These embeddings were then visualized using the Uniform Manifold Approximation (UMAP) and coloured according to: (A) dataset domain, referring to the paper which produced and shared the original images; (B) classification as having PTC-like or non-PTC-like nuclei present; (C) subtype diagnosis. As can be seen in (A) the Eftimie FA samples are more similar to the T&T data, as represented by their closeness in two-dimensional space, than the Nikiforov or TCGA samples are, models with therefore likely generalize better from the T&T data to the Eftimie data than they will to the Nikiforov or TCGA data.

https://doi.org/10.1371/journal.pone.0310417.g004

We have shown in our work that without generative data augmentation our models fail to generalize well to external data where there are significant domain differences—i.e., the Nikiforov and TCGA samples within the NTE dataset. Whilst classification accuracy is not high across all subtypes these are different classifications for even a trained pathologist to make, so any increase in a model’s precision or AUC represents an important contribution to the field.

For future work, an alternative solution to bridging the domain gap between datasets could be to use a style-transfer GAN. This approach aims to separate images into “content” and “style” spaces [69]. In the context of this report, content would represent the various structural features of the histopathology images, whilst the domain differences, such as the stain colour or resolution, would be considered the style. Additionally, creating class-specific connected generative models could increase accuracy across the minority subtypes.

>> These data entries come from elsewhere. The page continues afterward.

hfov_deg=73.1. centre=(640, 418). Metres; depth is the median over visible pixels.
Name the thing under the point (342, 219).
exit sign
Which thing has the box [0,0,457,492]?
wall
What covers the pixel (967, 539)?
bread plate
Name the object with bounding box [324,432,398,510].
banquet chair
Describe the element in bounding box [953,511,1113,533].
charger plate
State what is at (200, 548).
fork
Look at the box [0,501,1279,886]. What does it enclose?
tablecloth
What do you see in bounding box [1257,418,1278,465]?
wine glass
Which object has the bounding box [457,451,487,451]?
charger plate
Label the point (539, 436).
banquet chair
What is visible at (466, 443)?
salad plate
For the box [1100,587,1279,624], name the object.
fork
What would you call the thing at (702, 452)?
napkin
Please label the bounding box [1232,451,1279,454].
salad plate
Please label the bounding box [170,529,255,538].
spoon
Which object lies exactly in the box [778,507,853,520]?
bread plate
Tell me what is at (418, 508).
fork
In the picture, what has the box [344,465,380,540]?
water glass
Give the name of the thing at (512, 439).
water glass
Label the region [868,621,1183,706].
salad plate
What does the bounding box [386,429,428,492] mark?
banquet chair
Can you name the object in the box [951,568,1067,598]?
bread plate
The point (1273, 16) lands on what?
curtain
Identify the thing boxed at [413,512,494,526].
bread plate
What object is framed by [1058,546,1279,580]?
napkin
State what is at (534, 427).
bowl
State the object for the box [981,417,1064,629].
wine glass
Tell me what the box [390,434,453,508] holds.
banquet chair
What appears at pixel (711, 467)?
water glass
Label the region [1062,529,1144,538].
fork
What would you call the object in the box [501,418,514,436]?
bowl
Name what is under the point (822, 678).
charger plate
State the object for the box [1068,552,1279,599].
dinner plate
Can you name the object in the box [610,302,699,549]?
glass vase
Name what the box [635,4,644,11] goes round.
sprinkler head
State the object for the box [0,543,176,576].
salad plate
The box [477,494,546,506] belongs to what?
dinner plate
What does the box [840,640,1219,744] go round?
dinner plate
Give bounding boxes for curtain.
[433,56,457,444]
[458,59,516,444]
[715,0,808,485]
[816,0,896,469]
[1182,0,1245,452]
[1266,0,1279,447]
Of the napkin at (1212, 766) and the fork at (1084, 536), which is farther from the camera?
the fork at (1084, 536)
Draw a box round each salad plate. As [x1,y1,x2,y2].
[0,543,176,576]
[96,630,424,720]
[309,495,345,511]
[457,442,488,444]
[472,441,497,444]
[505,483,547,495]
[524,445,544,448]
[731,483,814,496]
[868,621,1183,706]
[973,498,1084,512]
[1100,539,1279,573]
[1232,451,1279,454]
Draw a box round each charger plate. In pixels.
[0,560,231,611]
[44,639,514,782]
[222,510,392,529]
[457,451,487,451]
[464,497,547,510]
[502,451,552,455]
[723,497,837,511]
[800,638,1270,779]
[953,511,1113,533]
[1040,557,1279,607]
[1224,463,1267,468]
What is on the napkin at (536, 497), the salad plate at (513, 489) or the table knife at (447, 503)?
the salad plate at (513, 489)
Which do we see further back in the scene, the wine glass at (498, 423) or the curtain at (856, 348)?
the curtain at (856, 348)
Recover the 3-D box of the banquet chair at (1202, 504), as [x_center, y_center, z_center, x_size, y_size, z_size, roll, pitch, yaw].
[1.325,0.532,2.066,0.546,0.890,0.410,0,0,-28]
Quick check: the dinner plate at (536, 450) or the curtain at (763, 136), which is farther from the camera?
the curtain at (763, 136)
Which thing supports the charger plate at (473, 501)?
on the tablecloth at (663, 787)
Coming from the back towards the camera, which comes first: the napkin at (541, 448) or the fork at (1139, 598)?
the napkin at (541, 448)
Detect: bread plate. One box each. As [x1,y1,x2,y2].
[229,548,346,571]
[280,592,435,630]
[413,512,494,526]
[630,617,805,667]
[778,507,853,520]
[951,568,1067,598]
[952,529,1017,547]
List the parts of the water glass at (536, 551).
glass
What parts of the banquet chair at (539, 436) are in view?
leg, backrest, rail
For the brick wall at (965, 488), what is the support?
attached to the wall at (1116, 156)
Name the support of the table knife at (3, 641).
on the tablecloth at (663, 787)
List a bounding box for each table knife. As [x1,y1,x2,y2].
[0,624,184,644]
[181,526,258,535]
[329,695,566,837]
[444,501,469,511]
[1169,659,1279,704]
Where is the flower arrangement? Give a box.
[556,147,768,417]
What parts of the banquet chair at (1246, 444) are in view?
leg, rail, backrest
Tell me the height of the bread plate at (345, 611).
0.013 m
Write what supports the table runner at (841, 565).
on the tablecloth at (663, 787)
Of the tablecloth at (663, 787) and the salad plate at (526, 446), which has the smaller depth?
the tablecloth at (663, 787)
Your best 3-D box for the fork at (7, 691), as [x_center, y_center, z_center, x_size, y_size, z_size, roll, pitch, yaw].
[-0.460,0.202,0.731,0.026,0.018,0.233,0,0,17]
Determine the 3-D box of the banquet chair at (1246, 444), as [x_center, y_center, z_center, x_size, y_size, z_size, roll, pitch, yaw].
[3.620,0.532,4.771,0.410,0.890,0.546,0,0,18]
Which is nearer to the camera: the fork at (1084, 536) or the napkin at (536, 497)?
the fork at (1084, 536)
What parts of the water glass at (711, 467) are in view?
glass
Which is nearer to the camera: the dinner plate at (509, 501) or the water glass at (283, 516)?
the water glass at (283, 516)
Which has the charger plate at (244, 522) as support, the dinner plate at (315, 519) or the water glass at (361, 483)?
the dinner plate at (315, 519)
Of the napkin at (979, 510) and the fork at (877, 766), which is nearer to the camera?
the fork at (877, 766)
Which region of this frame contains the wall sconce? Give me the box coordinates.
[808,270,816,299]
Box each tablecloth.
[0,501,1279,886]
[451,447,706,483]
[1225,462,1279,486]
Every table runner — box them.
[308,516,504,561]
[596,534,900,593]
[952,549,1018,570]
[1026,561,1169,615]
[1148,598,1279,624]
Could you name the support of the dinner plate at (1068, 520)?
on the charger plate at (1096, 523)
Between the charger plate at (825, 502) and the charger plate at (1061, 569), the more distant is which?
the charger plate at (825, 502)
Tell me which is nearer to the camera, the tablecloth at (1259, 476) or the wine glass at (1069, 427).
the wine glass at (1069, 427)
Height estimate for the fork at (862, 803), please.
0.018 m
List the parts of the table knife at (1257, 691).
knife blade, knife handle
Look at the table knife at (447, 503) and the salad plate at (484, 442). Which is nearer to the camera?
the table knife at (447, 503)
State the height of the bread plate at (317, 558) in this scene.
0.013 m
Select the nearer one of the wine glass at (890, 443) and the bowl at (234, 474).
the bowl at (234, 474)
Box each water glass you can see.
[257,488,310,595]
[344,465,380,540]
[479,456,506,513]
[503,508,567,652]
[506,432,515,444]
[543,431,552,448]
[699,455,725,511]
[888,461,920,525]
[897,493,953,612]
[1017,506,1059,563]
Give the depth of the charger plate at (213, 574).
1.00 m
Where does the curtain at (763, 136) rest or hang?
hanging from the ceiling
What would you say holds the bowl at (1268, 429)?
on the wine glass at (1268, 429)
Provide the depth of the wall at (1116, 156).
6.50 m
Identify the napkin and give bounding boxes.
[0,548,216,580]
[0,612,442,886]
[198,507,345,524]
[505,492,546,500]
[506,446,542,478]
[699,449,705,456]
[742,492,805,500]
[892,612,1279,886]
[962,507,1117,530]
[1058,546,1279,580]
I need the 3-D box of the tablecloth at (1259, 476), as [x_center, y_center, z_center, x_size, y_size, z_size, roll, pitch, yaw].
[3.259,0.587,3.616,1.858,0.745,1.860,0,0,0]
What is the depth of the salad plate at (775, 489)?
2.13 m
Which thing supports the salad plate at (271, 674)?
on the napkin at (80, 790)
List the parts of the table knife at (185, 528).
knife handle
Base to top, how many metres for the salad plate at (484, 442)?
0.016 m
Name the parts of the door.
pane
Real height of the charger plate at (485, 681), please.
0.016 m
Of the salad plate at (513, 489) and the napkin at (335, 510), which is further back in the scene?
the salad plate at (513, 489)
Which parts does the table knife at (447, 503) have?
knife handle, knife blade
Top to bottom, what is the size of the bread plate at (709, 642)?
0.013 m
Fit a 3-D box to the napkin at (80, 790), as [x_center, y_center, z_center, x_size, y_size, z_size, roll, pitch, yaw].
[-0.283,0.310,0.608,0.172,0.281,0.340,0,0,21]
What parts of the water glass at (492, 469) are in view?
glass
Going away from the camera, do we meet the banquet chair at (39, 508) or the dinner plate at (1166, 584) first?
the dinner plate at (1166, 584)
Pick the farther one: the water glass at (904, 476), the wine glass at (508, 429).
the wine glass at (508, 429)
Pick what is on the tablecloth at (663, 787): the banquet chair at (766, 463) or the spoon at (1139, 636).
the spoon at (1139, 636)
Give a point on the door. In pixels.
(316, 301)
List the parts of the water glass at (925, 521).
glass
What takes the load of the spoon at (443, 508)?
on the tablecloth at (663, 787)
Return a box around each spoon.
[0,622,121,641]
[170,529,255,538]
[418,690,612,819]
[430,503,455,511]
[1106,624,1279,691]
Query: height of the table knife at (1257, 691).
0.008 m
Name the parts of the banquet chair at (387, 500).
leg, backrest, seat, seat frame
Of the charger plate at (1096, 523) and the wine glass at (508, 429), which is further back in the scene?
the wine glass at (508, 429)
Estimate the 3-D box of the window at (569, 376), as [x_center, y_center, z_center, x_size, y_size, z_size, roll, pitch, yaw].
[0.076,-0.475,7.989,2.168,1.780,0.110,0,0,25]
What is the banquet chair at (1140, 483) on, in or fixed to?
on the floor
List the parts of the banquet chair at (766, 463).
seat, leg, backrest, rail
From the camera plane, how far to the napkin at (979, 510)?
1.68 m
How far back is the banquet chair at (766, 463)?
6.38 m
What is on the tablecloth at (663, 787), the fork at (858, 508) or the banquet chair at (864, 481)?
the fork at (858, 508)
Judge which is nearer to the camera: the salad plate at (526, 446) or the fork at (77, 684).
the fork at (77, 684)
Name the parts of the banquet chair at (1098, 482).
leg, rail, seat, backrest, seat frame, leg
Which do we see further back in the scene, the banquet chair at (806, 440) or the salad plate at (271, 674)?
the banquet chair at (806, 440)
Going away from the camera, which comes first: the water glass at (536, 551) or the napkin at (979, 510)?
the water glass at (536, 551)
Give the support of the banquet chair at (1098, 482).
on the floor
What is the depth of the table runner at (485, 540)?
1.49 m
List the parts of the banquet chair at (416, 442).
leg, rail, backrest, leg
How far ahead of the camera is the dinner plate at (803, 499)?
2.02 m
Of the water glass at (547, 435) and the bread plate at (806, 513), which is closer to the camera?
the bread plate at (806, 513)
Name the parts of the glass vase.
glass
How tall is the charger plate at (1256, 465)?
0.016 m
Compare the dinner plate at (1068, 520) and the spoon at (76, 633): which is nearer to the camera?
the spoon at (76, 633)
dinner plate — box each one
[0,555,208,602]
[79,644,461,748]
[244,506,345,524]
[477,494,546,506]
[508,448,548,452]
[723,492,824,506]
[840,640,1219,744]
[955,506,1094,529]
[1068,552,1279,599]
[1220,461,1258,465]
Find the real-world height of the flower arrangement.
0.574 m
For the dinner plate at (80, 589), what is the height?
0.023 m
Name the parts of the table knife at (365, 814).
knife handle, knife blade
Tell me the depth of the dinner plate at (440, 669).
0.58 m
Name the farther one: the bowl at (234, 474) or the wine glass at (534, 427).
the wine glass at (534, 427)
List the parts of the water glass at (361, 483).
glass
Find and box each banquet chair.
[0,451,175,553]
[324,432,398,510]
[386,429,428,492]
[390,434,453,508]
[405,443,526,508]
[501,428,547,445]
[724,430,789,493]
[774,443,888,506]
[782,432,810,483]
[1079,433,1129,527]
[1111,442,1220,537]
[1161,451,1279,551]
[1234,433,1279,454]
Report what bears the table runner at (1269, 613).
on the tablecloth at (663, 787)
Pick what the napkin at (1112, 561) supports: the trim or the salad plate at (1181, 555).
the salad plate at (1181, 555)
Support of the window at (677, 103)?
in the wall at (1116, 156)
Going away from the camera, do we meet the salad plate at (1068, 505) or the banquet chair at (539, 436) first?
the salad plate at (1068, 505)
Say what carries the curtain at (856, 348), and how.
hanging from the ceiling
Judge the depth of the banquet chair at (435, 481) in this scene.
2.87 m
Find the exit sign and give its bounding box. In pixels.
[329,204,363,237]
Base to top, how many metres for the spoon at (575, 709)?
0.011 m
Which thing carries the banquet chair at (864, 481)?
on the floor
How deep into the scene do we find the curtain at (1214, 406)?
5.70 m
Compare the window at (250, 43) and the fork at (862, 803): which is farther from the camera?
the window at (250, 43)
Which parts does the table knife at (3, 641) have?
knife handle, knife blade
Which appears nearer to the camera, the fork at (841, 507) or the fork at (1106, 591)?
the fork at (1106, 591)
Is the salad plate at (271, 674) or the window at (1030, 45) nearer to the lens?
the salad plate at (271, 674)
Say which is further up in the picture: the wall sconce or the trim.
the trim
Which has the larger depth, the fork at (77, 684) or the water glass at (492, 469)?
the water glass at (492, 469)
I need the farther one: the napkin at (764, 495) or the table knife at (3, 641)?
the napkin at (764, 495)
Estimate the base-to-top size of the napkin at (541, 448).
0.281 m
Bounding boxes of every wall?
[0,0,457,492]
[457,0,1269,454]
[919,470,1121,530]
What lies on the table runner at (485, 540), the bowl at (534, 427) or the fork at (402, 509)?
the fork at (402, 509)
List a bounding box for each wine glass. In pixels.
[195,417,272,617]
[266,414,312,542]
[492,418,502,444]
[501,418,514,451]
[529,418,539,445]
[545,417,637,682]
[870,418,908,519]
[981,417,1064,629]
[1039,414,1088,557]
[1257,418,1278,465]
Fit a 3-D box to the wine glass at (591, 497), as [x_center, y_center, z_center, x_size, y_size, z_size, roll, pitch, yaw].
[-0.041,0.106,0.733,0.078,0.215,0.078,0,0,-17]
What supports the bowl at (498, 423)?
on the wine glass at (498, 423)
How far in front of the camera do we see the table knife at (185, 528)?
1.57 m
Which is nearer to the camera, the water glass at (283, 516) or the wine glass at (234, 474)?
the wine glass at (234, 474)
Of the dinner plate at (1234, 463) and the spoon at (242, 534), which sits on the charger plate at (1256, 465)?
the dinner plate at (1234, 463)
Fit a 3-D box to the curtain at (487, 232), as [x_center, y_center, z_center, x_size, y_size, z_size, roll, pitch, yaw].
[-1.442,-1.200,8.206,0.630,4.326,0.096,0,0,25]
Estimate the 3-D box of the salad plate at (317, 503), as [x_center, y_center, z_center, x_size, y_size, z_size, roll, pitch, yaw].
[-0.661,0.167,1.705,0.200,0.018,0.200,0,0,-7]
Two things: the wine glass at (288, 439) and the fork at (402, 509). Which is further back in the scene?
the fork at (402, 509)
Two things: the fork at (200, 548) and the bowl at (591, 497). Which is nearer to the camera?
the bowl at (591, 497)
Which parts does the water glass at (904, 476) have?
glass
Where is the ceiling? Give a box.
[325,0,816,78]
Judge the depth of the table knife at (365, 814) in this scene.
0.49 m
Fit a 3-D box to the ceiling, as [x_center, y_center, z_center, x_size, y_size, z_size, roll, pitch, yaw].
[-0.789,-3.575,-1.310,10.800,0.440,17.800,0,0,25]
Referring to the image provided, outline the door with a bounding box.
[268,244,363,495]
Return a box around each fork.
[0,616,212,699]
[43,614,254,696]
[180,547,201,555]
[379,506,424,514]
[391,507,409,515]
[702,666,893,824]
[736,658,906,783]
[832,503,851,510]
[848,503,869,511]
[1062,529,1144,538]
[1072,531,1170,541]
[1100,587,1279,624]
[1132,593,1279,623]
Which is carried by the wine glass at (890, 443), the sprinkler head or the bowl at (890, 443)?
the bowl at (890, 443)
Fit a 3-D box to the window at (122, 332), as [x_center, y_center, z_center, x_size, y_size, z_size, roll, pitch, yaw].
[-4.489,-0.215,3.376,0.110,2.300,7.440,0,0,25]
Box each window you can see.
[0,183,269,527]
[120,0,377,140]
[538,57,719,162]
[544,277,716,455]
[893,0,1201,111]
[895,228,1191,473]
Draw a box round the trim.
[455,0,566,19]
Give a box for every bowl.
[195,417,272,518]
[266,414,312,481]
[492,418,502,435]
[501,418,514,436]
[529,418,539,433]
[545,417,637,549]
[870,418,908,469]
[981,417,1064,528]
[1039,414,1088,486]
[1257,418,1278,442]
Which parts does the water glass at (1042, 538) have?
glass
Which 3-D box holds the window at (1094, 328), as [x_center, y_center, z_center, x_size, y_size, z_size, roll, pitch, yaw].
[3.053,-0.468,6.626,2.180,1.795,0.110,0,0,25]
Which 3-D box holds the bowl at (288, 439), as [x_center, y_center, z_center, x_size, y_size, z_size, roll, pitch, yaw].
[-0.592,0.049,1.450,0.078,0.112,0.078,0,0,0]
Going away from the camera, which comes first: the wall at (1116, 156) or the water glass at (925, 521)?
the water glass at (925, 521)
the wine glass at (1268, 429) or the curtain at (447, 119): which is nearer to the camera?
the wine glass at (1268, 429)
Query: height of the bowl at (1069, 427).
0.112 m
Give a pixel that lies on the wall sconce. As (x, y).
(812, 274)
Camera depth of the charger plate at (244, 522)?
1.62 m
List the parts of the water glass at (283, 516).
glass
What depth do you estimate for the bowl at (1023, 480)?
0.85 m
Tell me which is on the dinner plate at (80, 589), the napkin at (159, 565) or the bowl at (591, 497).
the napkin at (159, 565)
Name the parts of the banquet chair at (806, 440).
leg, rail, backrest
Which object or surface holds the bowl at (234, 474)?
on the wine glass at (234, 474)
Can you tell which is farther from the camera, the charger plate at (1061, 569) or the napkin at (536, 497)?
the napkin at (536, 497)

Finally, one criticism of deep learning architectures is that they function like “black box” models. Explainable AI is particularly important in healthcare as accountability, trust and understanding bias are integral components to the functioning of the system as a whole [59, 70]. Using a self-attention GAN (SAGAN) [71] could partially alleviate these issues. The attention mechanism [72] can be visualized to provide feedback regarding which parts of the image were most important for the model’s classification decision. This could form part of an important feedback loop for a pathologist to understand and interpret the model output, increasing trust in its ability to accurately classify pathological or other medical images.

Materials and methods

Data acquisition and processing

Tharun and Thompson (“T&T”) dataset.

The dataset is comprised of 156 patient whole slide images (WSIs) of thyroid gland tumours, 138 sourced from the University Clinic Schleswig-Holstein, Campus Luebeck, and 18 from the Woodland Hills Medical Centre, California [34]. Two pathologists agreed on the classification of each tumour, before 1,916 px by 1,053 px crops were extracted from the identified neoplastic regions of interest. Each image has an objective magnification factor of 40x and a resolution of 0.23 μm/px. The dataset was requested by emailing sekretariat.patho@uksh.de. See Table 4 for additional information.

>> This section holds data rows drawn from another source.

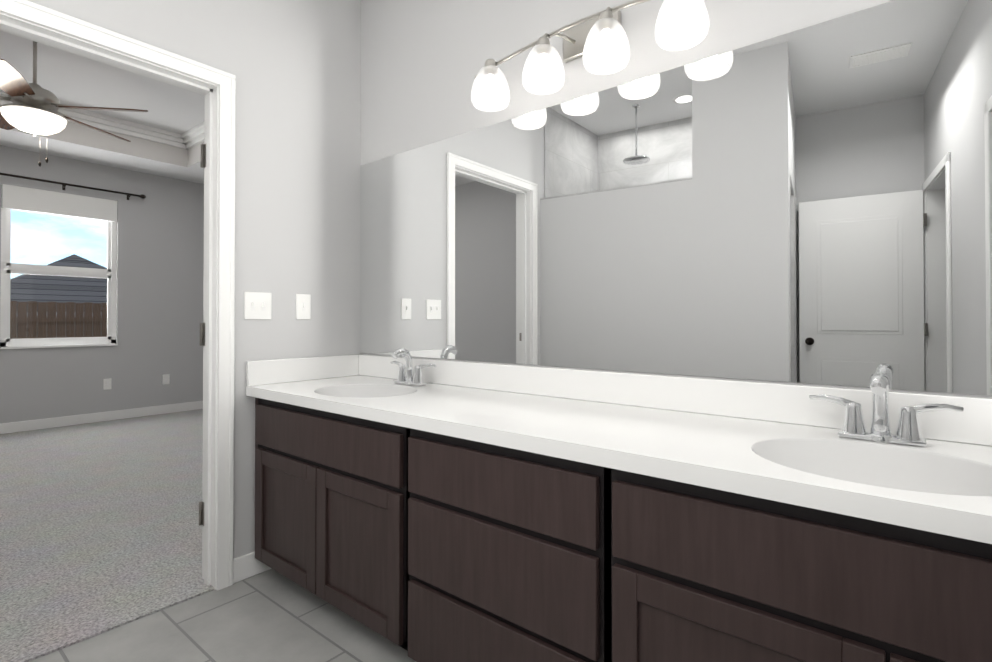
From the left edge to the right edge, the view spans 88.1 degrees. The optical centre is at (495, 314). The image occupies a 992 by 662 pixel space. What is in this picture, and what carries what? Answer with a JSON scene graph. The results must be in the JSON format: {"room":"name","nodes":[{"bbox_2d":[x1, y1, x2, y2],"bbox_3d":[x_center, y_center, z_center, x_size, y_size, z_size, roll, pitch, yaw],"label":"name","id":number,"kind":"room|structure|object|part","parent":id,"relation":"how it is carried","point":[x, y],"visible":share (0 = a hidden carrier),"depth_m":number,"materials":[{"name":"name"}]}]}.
{"room":"bathroom","nodes":[
{"label":"bathroom","id":0,"kind":"room"},
{"bbox_2d":[0,145,203,423],"bbox_3d":[-1.332,-0.415,1.987,0.060,3.050,4.200,0,-1,39],"label":"wall","id":1,"kind":"structure","parent":0,"point":[160,271],"depth_m":1.89,"materials":[{"name":"grey paint"}]},
{"bbox_2d":[0,184,117,348],"bbox_3d":[-4.423,-0.456,5.232,0.110,1.570,0.920,0,-1,39],"label":"bedroom window","id":2,"kind":"structure","parent":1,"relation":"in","point":[13,197],"depth_m":5.18,"materials":[{"name":"white plastic"}]},
{"bbox_2d":[0,173,145,199],"bbox_3d":[-4.446,-1.304,5.078,0.099,0.074,1.680,0,-1,39],"label":"curtain rod","id":3,"kind":"object","parent":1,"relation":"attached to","point":[74,185],"visible":1,"depth_m":5.21,"materials":[{"name":"brown metal"}]},
{"bbox_2d":[0,401,202,433],"bbox_3d":[-4.749,1.077,4.749,0.017,0.100,4.140,0,-1,39],"label":"baseboard","id":4,"kind":"structure","parent":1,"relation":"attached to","point":[12,427],"depth_m":5.40,"materials":[{"name":"white wood"}]},
{"bbox_2d":[103,378,111,389],"bbox_3d":[-4.156,0.742,5.488,0.009,0.116,0.072,0,-1,39],"label":"electrical outlet plate","id":5,"kind":"object","parent":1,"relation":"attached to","point":[107,383],"depth_m":5.49,"materials":[{"name":"white plastic"}]},
{"bbox_2d":[162,374,169,384],"bbox_3d":[-3.807,0.746,5.918,0.009,0.116,0.072,0,-1,39],"label":"electrical outlet plate","id":6,"kind":"object","parent":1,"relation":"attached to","point":[166,377],"depth_m":5.91,"materials":[{"name":"white plastic"}]},
{"bbox_2d":[0,31,203,183],"bbox_3d":[-3.079,-1.812,3.419,4.560,0.390,4.440,0,-1,39],"label":"ceiling","id":7,"kind":"structure","parent":0,"point":[68,78],"depth_m":4.70,"materials":[{"name":"white paint"}]},
{"bbox_2d":[0,41,147,165],"bbox_3d":[-3.091,-1.450,3.381,1.308,0.955,1.301,0,-1,39],"label":"fan","id":8,"kind":"object","parent":7,"relation":"hanging from","point":[34,107],"visible":0.94,"depth_m":3.31,"materials":[{"name":"white glass"}]},
{"bbox_2d":[0,89,180,146],"bbox_3d":[-4.248,-1.861,4.374,0.092,0.115,2.760,0,-1,39],"label":"crown molding","id":9,"kind":"structure","parent":7,"relation":"attached to","point":[97,120],"depth_m":5.04,"materials":[{"name":"white wood"}]},
{"bbox_2d":[179,122,203,148],"bbox_3d":[-2.141,-1.860,4.526,3.172,0.115,0.092,0,-1,39],"label":"crown molding","id":10,"kind":"structure","parent":7,"relation":"attached to","point":[192,137],"depth_m":5.34,"materials":[{"name":"white wood"}]},
{"bbox_2d":[0,409,214,661],"bbox_3d":[-3.055,1.149,3.373,4.620,0.068,4.440,0,-1,39],"label":"floor","id":11,"kind":"structure","parent":0,"point":[100,530],"depth_m":2.67,"materials":[{"name":"grey carpet"}]},
{"bbox_2d":[28,0,359,558],"bbox_3d":[-1.604,-0.264,1.556,0.060,2.740,2.790,0,-1,39],"label":"wall","id":12,"kind":"structure","parent":0,"point":[332,96],"depth_m":2.30,"materials":[{"name":"grey paint"}]},
{"bbox_2d":[0,0,235,589],"bbox_3d":[-1.441,0.056,1.801,0.162,2.105,0.950,0,-1,39],"label":"door frame","id":13,"kind":"structure","parent":12,"relation":"attached to","point":[44,25],"depth_m":2.09,"materials":[{"name":"white painted wood"},{"name":"nickel hinges"}]},
{"bbox_2d":[233,551,271,583],"bbox_3d":[-0.890,1.063,2.365,0.013,0.100,0.635,0,-1,39],"label":"baseboard","id":14,"kind":"structure","parent":12,"relation":"attached to","point":[248,565],"depth_m":2.16,"materials":[{"name":"white wood"}]},
{"bbox_2d":[244,292,271,318],"bbox_3d":[-1.022,-0.038,2.210,0.016,0.117,0.118,0,-1,39],"label":"switch plate","id":15,"kind":"object","parent":12,"relation":"attached to","point":[257,305],"depth_m":2.21,"materials":[{"name":"white plastic"}]},
{"bbox_2d":[296,294,310,318],"bbox_3d":[-0.889,-0.037,2.374,0.016,0.117,0.072,0,-1,39],"label":"switch plate","id":16,"kind":"object","parent":12,"relation":"attached to","point":[303,301],"depth_m":2.37,"materials":[{"name":"white plastic"}]},
{"bbox_2d":[29,569,415,661],"bbox_3d":[-0.351,1.119,-0.292,4.200,0.060,4.320,0,-1,39],"label":"floor","id":17,"kind":"structure","parent":0,"point":[271,615],"depth_m":1.78,"materials":[{"name":"grey tile"}]},
{"bbox_2d":[246,347,991,661],"bbox_3d":[0.139,0.619,1.566,2.616,0.971,0.576,0,-1,39],"label":"bathroom vanity","id":18,"kind":"object","parent":17,"relation":"on","point":[425,510],"visible":1,"depth_m":1.22,"materials":[{"name":"brown wood"}]},
{"bbox_2d":[391,347,436,385],"bbox_3d":[-0.394,0.220,2.201,0.289,0.161,0.126,0,-1,39],"label":"faucet","id":19,"kind":"object","parent":18,"relation":"on","point":[407,376],"depth_m":2.20,"materials":[{"name":"silver metal"}]},
{"bbox_2d":[809,372,963,446],"bbox_3d":[0.875,0.211,1.170,0.289,0.161,0.126,0,-1,39],"label":"faucet","id":20,"kind":"object","parent":18,"relation":"on","point":[853,433],"depth_m":1.18,"materials":[{"name":"silver metal"}]},
{"bbox_2d":[360,0,991,397],"bbox_3d":[0.441,-0.262,1.782,3.070,2.740,0.120,0,-1,39],"label":"wall","id":21,"kind":"structure","parent":0,"point":[420,60],"depth_m":2.10,"materials":[{"name":"grey paint"}]},
{"bbox_2d":[471,0,708,111],"bbox_3d":[0.273,-0.905,1.716,0.943,0.236,0.202,0,-1,39],"label":"sconce","id":22,"kind":"object","parent":21,"relation":"attached to","point":[574,39],"depth_m":1.69,"materials":[{"name":"white glass"}]},
{"bbox_3d":[0.256,-0.855,1.694,0.857,0.136,0.146,0,-1,39],"label":"vanity sconce shades","id":23,"kind":"part","parent":22,"relation":"part of","materials":[{"name":"white glass"}]},
{"bbox_2d":[360,0,991,395],"bbox_3d":[0.321,-0.291,1.798,2.616,0.957,0.004,0,-1,39],"label":"mirror","id":24,"kind":"object","parent":21,"relation":"attached to","point":[810,204],"visible":1,"depth_m":1.50,"materials":[{"name":"white mirror"}]},
{"label":"outside","id":25,"kind":"structure","parent":0,"visible":0},
{"bbox_3d":[-25.779,1.701,22.983,55.370,0.100,80.000,0,-1,39],"label":"ground","id":26,"kind":"structure","parent":25,"visible":0},
{"bbox_2d":[10,301,106,338],"bbox_3d":[-11.490,0.608,7.522,0.060,1.805,18.000,0,-1,39],"label":"fence","id":27,"kind":"object","parent":26,"relation":"on","point":[43,322],"depth_m":10.56,"materials":[{"name":"brown wood"}]},
{"bbox_2d":[10,254,106,337],"bbox_3d":[-15.040,-0.277,18.260,6.820,3.770,6.820,0,-1,39],"label":"house","id":28,"kind":"structure","parent":26,"relation":"on","point":[22,292],"depth_m":16.39,"materials":[{"name":"grey"}]}
]}

PTC samples constitute the majority of the positive “PTC-like” class, whilst the FVPTC and NIFTP subtypes, which are considered much more difficult to diagnose due to their less distinctive nuclear features [34], are minority samples within the data—mimicking their real-life comparative scarcity. The “Non-PTC-like” class consists of the two most common diagnoses which lack PTC-like nuclei—FA and FTC. Additional detail about these classifications can be found in the S1 File.

NTE dataset.

The NTE dataset (Table 5) is comprised of WSIs from three separate domains. Firstly, 36 samples (25 non-invasive follicular thyroid neoplasm with papillary-like nuclear features, 11 benign) were obtained from “Box A” of the Nikiforov online repository, relating to research performed by Nikiforov et al. [45]. The study accepted WSI contributions from 13 institutions across six different countries, before a panel of 24 expert thyroid pathologists determined each slide’s classification. The research sought to establish consensus diagnostic criteria for classifying NIFTP as a separate subcategory and therefore accepted many borderline cases which were considered difficult to diagnose even by expert pathologists [34, 45]. The images were processed at a resolution of 0.49 μm/ px and magnification of 40x.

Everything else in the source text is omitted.